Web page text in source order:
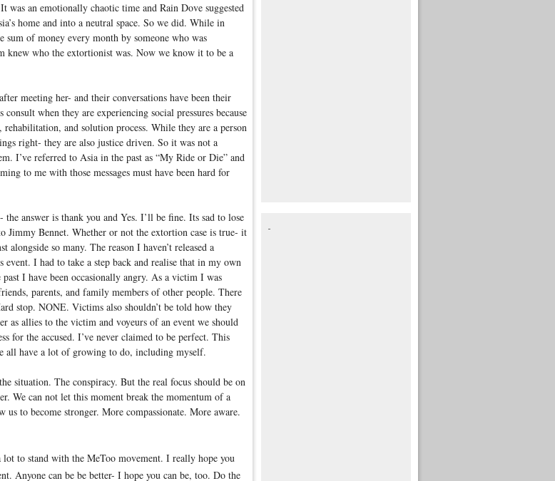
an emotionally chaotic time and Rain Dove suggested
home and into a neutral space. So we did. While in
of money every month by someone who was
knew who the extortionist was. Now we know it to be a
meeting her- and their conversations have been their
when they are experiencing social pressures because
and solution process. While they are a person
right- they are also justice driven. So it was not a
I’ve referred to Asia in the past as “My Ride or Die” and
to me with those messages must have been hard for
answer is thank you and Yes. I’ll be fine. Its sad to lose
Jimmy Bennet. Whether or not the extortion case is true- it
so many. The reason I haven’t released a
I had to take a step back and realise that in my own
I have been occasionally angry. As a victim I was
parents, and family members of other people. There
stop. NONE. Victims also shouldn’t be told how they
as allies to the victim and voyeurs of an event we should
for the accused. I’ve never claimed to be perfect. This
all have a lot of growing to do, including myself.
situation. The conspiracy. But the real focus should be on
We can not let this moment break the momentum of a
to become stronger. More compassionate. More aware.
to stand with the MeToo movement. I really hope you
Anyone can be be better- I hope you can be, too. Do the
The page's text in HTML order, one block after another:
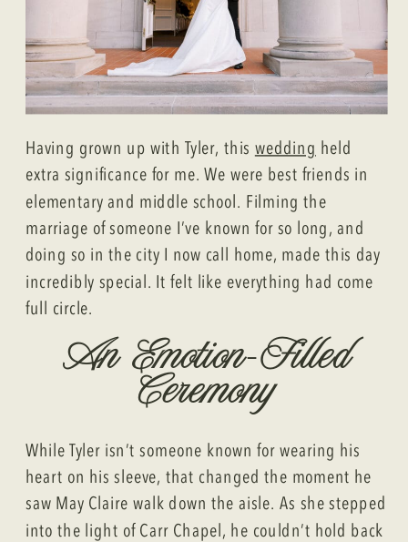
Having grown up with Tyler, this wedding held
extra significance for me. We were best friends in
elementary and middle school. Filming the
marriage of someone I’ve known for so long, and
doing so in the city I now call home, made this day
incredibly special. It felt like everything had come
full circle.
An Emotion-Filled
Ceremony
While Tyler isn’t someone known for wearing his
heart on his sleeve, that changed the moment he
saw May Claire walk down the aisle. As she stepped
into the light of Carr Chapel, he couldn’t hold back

________________________

> Problem
From the entries above, extract only the lines running from the one containing "incredibly special. It" through the one containing "saw May Claire", inclusive.

> Exercise response
incredibly special. It felt like everything had come
full circle.
An Emotion-Filled
Ceremony
While Tyler isn’t someone known for wearing his
heart on his sleeve, that changed the moment he
saw May Claire walk down the aisle. As she stepped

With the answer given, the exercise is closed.